作者: 不愿透露姓名的李某某 | 来源:发表于2019-07-22 08:48 被阅读0次

    方式一:

    package Day05

    import org.apache.spark.rdd.RDD

    import org.apache.spark.{SparkConf, SparkContext}

    object Sortcust01 {

    def main(args: Array[String]): Unit = {

    val conf=new SparkConf().setMaster("local[*]").setAppName(this.getClass.getSimpleName)

    val sc=new SparkContext(conf)

    //排序,首先按照颜值的降序,如果颜值相等,再按照年龄的升序

        val users=Array("laoduan 30 99","laozhao 88 99 ","laoyang 12 454")

    //将Driver端的数据并行化变成RDD

        val lines = sc.parallelize(users)

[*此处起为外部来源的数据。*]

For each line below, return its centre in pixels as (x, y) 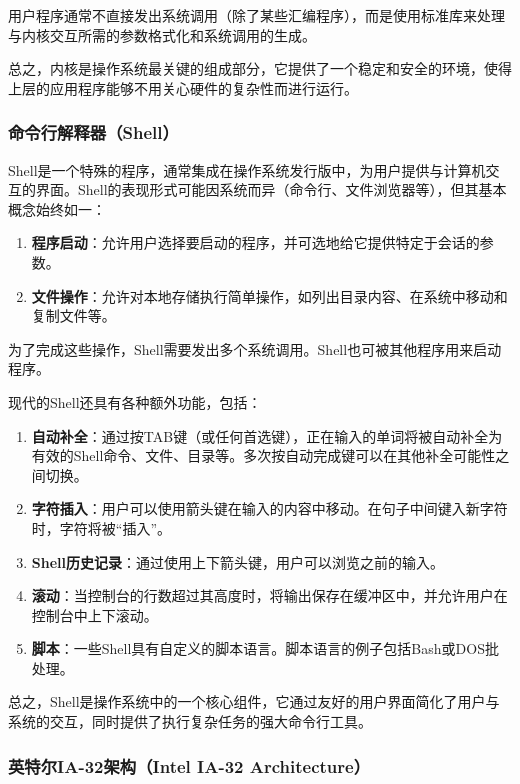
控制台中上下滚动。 (94, 614)
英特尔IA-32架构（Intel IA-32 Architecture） (189, 765)
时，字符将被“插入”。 (101, 527)
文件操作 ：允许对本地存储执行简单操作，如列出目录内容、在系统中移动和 (269, 295)
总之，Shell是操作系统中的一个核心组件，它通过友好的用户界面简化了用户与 (254, 701)
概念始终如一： (57, 208)
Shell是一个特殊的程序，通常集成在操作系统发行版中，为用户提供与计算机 (247, 169)
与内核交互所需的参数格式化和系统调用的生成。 (162, 34)
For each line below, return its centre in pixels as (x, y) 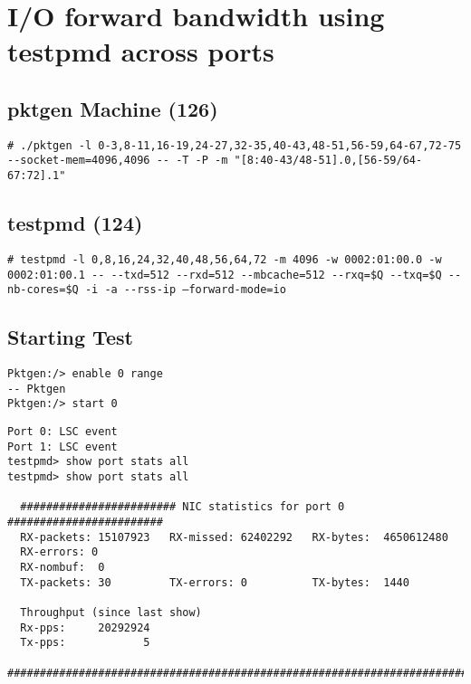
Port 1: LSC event (62, 446)
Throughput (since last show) (111, 612)
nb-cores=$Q (43, 290)
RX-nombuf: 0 (62, 567)
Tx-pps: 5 (85, 643)
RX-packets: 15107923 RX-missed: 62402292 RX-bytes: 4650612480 (234, 537)
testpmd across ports (141, 51)
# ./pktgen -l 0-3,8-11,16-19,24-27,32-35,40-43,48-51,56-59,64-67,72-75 (235, 145)
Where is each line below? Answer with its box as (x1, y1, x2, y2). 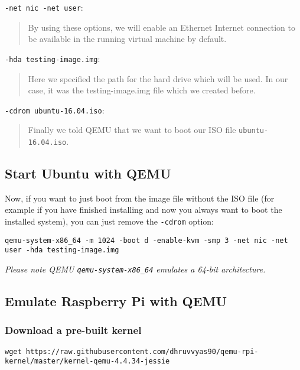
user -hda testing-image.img (5, 246, 119, 255)
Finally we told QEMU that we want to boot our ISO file (28, 124, 236, 136)
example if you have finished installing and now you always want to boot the (5, 203, 282, 216)
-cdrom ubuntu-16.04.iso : (5, 103, 105, 116)
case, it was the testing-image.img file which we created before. (28, 84, 256, 96)
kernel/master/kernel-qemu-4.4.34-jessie (5, 357, 170, 366)
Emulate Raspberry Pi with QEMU (5, 292, 227, 310)
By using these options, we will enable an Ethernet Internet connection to (28, 21, 295, 33)
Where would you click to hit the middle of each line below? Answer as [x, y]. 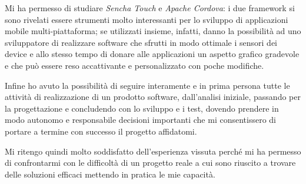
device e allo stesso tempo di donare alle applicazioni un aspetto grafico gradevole [152, 54]
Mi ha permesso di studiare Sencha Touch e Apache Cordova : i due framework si [150, 8]
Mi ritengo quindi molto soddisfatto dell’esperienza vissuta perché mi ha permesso [153, 151]
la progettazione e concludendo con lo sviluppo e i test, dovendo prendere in [142, 108]
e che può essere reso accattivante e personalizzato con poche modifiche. [134, 65]
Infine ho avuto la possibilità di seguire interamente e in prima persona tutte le [147, 85]
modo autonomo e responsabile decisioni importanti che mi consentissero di [141, 120]
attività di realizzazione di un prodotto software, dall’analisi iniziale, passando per [153, 97]
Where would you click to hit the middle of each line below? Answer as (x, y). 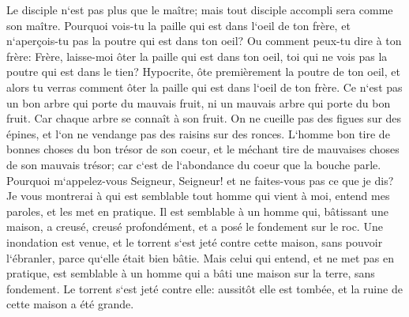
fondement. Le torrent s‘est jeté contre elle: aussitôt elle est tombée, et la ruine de (204, 288)
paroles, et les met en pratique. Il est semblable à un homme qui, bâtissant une (197, 211)
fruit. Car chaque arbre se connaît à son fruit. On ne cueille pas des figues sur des (204, 118)
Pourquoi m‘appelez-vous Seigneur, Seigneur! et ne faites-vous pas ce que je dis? (200, 180)
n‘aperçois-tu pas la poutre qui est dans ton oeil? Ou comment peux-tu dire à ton (204, 41)
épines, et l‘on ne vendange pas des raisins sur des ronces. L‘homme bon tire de (198, 133)
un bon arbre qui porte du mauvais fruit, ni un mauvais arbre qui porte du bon (199, 102)
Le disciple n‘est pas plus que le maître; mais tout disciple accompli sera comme (200, 9)
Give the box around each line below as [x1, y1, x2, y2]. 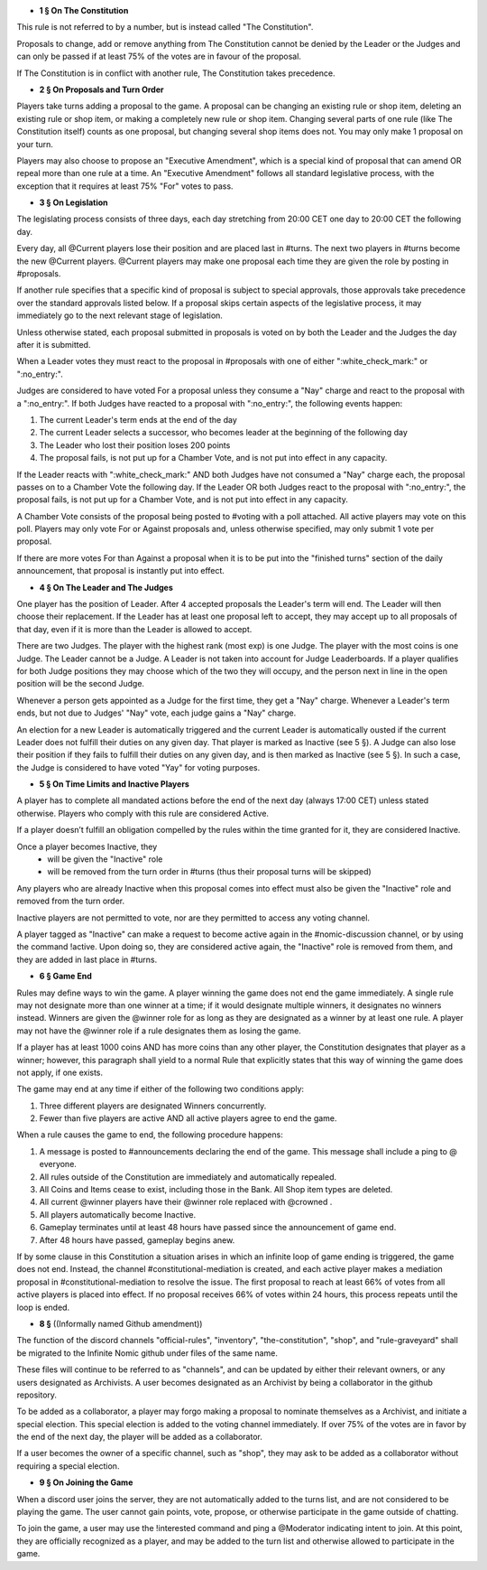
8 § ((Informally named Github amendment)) [39, 1318, 203, 1329]
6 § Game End [39, 971, 92, 982]
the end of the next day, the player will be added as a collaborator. [16, 1432, 263, 1443]
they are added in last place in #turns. [16, 954, 158, 965]
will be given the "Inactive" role [47, 854, 163, 864]
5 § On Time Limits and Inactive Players [39, 779, 189, 790]
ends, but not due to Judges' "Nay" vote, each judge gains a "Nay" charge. [16, 707, 297, 718]
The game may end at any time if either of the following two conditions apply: [16, 1084, 305, 1095]
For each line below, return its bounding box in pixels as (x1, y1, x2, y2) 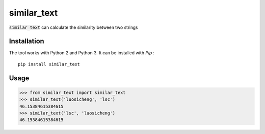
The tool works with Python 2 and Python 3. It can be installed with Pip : (9, 50, 155, 56)
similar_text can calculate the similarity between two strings (9, 24, 138, 30)
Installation (9, 37, 44, 45)
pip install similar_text (18, 61, 80, 67)
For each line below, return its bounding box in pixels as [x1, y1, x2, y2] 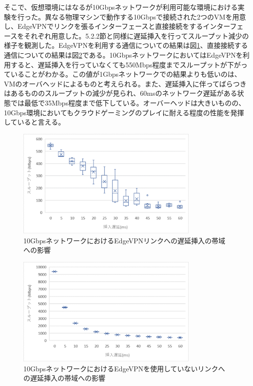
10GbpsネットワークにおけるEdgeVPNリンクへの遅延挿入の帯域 [23, 235, 225, 245]
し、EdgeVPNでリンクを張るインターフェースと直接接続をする [4, 21, 203, 31]
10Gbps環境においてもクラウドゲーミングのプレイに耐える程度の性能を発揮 [4, 107, 244, 117]
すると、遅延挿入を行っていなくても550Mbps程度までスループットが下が [10, 59, 241, 69]
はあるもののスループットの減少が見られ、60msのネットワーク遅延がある [4, 88, 237, 98]
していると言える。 [4, 117, 65, 127]
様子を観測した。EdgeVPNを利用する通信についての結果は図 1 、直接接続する [4, 40, 248, 50]
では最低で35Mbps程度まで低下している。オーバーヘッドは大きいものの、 [10, 97, 246, 107]
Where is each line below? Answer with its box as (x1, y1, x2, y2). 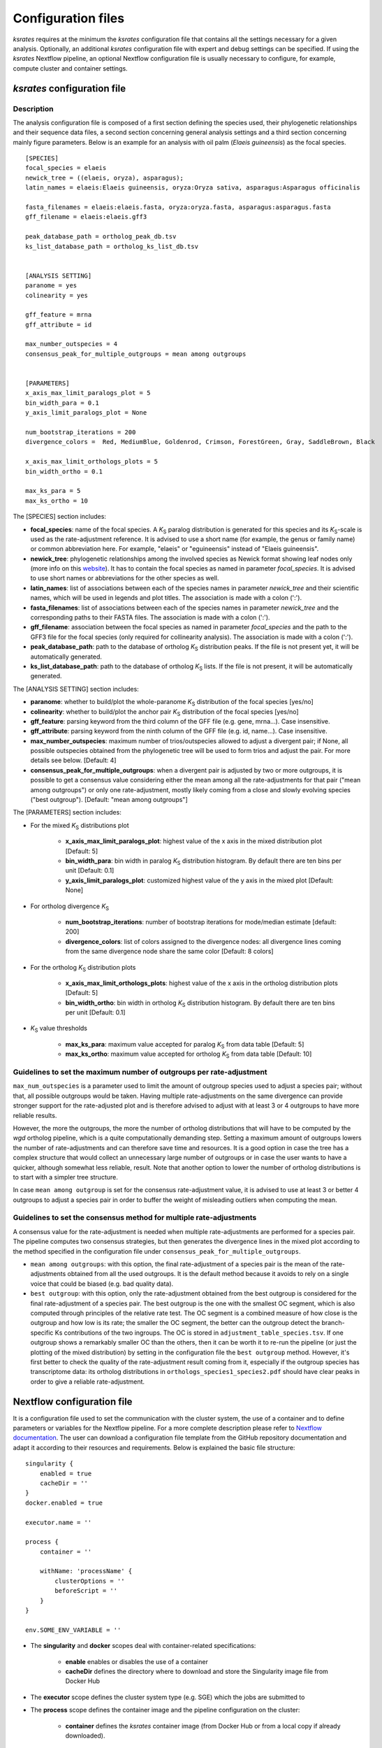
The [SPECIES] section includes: (13, 513, 106, 521)
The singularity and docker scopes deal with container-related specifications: (30, 1642, 256, 1650)
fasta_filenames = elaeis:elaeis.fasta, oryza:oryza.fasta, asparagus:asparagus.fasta (25, 203, 331, 211)
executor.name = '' (25, 1518, 92, 1526)
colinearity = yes (25, 291, 89, 299)
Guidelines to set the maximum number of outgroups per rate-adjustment (13, 1067, 268, 1077)
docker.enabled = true (25, 1498, 103, 1507)
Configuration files (13, 10, 125, 26)
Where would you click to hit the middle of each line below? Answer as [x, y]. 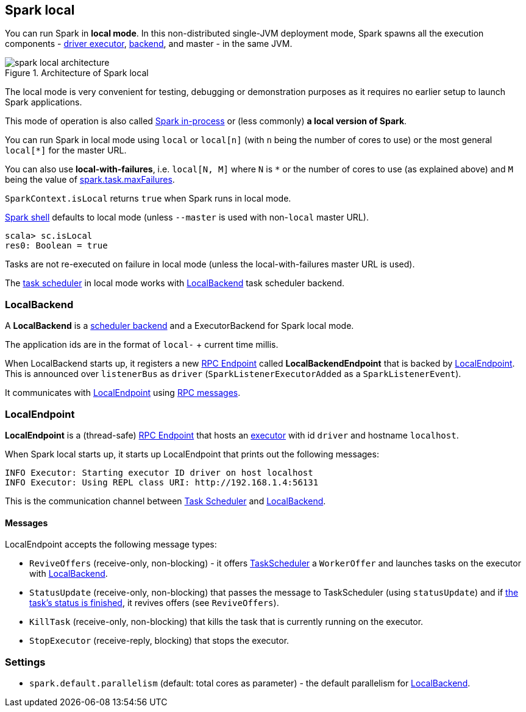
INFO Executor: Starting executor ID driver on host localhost [159, 472]
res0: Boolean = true [56, 246]
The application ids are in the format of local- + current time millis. [142, 345]
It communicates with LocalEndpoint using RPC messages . [123, 393]
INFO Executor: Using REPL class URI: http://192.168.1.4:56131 [162, 482]
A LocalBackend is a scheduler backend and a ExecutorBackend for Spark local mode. [179, 326]
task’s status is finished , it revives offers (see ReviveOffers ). [154, 603]
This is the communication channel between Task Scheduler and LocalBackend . [165, 501]
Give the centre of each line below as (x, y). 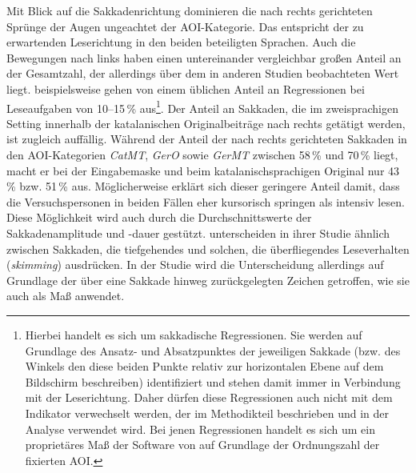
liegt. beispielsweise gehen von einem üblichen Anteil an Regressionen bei (186, 88)
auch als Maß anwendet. (66, 296)
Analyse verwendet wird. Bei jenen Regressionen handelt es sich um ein (200, 429)
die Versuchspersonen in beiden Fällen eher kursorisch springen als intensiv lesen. (206, 201)
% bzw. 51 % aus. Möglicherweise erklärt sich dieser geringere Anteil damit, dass (203, 186)
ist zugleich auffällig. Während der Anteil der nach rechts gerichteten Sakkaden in (207, 139)
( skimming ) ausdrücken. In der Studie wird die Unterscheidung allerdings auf (195, 265)
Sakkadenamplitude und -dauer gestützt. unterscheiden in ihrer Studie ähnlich (198, 232)
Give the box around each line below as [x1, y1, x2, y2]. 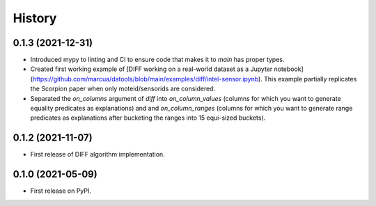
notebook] [274, 65, 304, 73]
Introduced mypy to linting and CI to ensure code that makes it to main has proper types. [30, 56, 285, 64]
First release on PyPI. [30, 187, 92, 195]
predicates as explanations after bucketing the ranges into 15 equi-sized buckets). [30, 113, 266, 122]
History [13, 10, 57, 26]
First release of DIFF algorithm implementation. [30, 150, 165, 159]
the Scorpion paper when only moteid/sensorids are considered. [30, 84, 216, 93]
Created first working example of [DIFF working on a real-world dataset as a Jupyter [30, 65, 273, 73]
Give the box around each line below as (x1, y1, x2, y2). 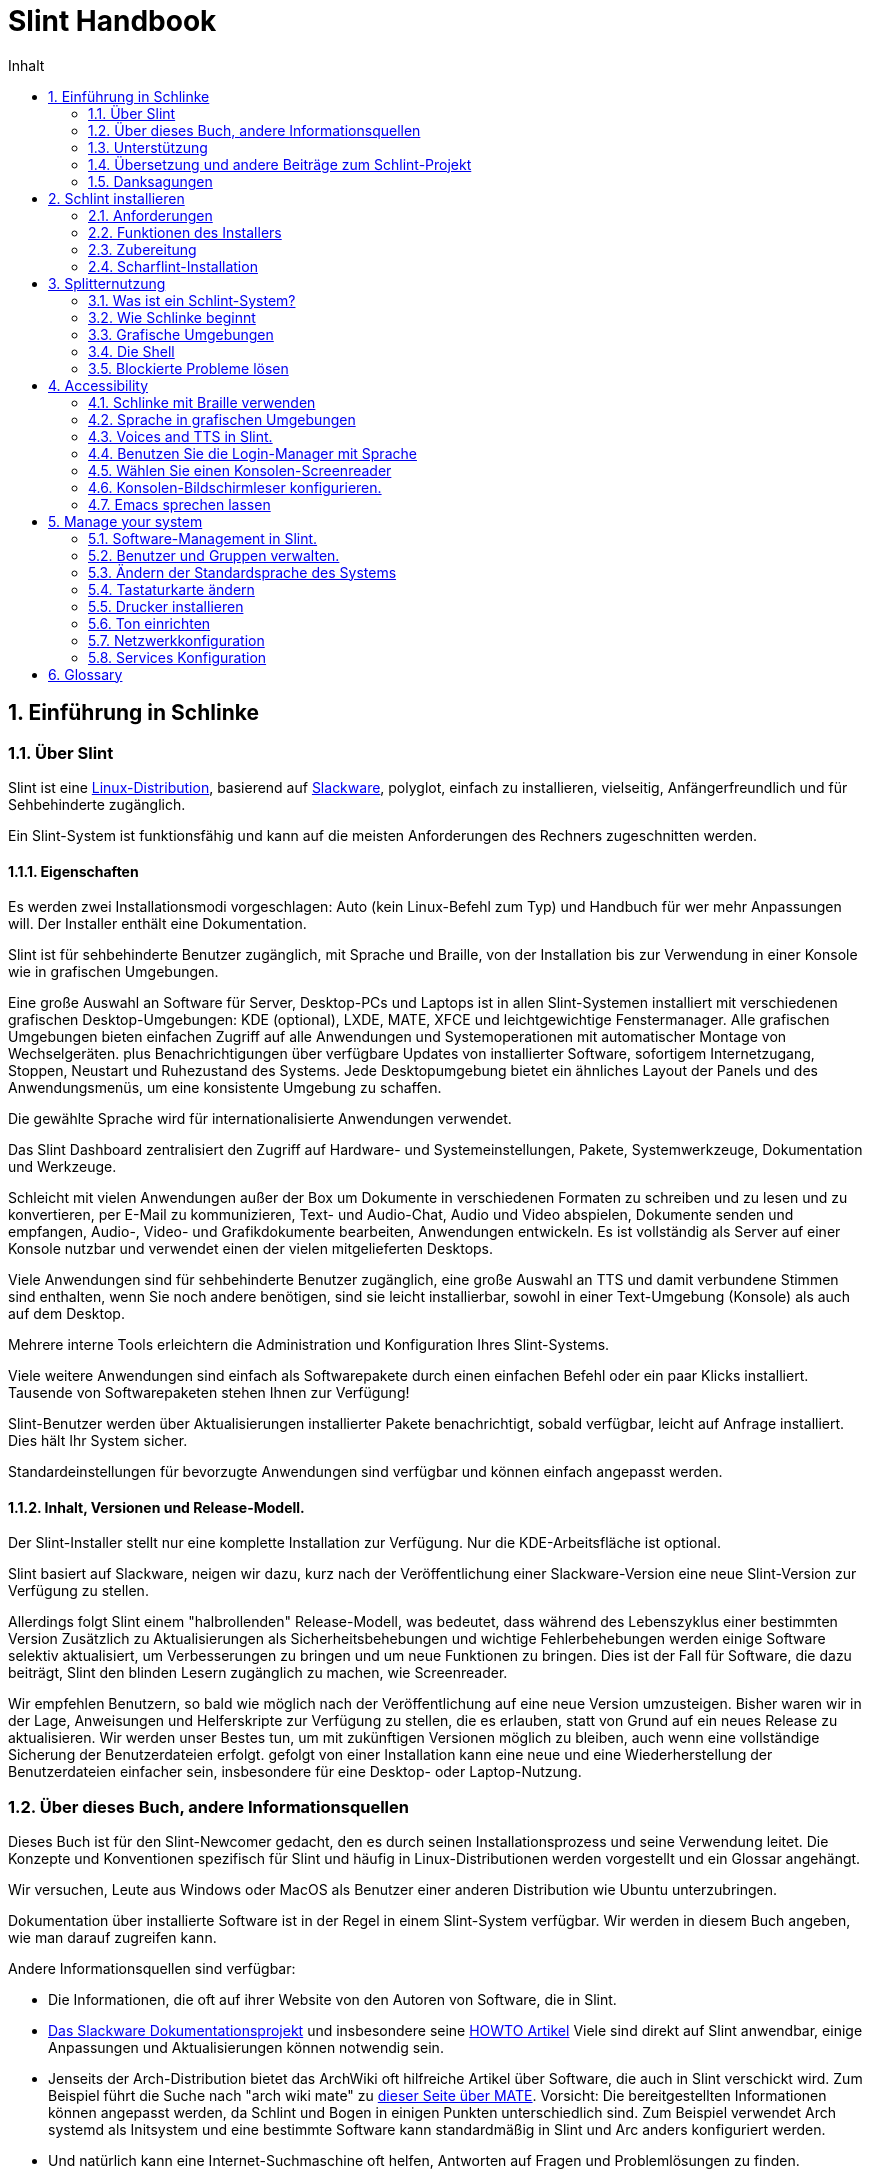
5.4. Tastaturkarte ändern (88, 580, 255, 598)
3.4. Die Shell (88, 342, 175, 360)
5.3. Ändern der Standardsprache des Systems (88, 563, 397, 581)
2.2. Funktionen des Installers (88, 223, 282, 241)
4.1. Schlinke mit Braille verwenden (88, 393, 316, 411)
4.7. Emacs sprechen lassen (88, 495, 271, 513)
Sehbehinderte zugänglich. (8, 795, 186, 813)
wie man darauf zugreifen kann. (8, 1929, 217, 1947)
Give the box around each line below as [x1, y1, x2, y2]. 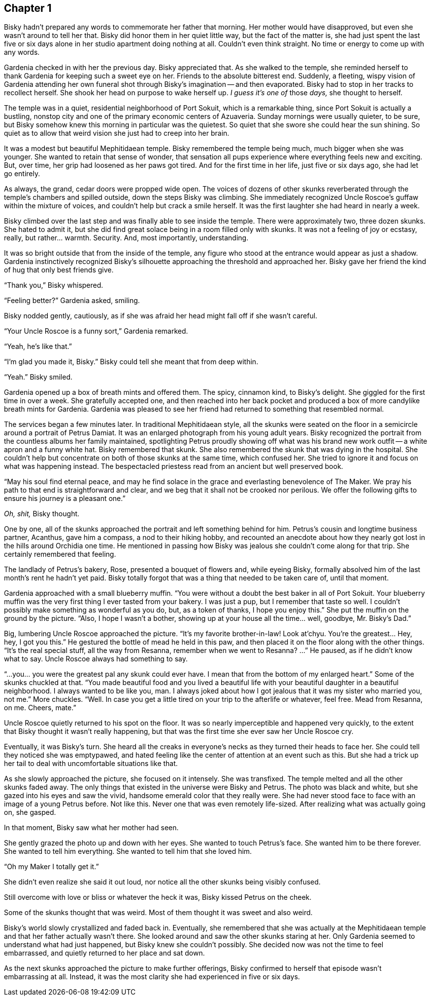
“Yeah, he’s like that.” [4, 342, 72, 351]
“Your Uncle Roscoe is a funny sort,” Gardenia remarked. [4, 327, 188, 336]
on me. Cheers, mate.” [4, 703, 76, 712]
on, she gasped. [4, 808, 56, 817]
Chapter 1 [4, 2, 52, 14]
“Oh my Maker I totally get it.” [4, 862, 99, 871]
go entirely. [4, 169, 40, 178]
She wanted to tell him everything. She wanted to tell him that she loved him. [4, 847, 252, 856]
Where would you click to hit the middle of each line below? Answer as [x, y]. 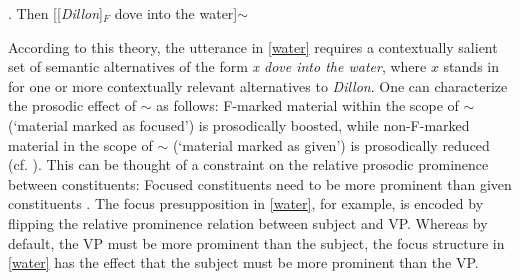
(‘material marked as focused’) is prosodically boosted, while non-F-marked [239, 124]
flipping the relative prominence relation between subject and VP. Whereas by [248, 222]
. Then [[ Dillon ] [55, 13]
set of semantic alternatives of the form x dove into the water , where [217, 66]
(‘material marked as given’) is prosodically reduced [331, 144]
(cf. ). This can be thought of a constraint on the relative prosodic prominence [248, 164]
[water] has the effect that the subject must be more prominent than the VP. [243, 262]
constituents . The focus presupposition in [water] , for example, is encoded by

    val lmap: RDD[User] = lines.map(t => {

    val sp = t.split(" ")

    val name = sp(0)

    val age = sp(1).toInt

    val yan = sp(2).toInt

    new User(name,age,yan)

    })

    //将RDD里面装的User类型的数据进行排序

        val lsort: RDD[User] =lmap.sortBy (u => u)

    val res = lsort.collect()

    println(res.toBuffer)

    sc.stop()

    }

    }

    class User(val name:String,val age:Int,val nian:Int)extends Ordered[User]with Serializable {

    override def compare(that: User): Int = {

    if(this.nian==that.nian){

    this.age-that.age

    }else{

    -(this.nian-that.nian)

    }

    }

    override def toString:String =s"name: $name,age:$age,nian:$nian"

    }

    方式二

    package Day05

    import org.apache.spark.rdd.RDD

    import org.apache.spark.{SparkConf, SparkContext}

    object Sortcust02 {

    def main(args: Array[String]): Unit = {

    val conf=new SparkConf().setMaster("local[*]").setAppName(this.getClass.getSimpleName)

    val sc=new SparkContext(conf)

    //排序,首先按照颜值的降序,如果颜值相等,再按照年龄的升序

        val users=Array("laoduan 30 99","laozhao 88 99 ","laoyang 12 454")

    //将Driver端的数据并行化变成RDD

        val lines = sc.parallelize(users)

    val lmap: RDD[(String,Int,Int)] = lines.map(t => {

    val sp = t.split(" ")

    val name = sp(0)

    val age = sp(1).toInt

    val yan = sp(2).toInt

    (name,age,yan)

    })

    //排序(传入了一个排序规则,不会改变数据的格式,只会改变顺序)

        val lsort =lmap.sortBy (tp =>new  Boy(tp._2,tp._3))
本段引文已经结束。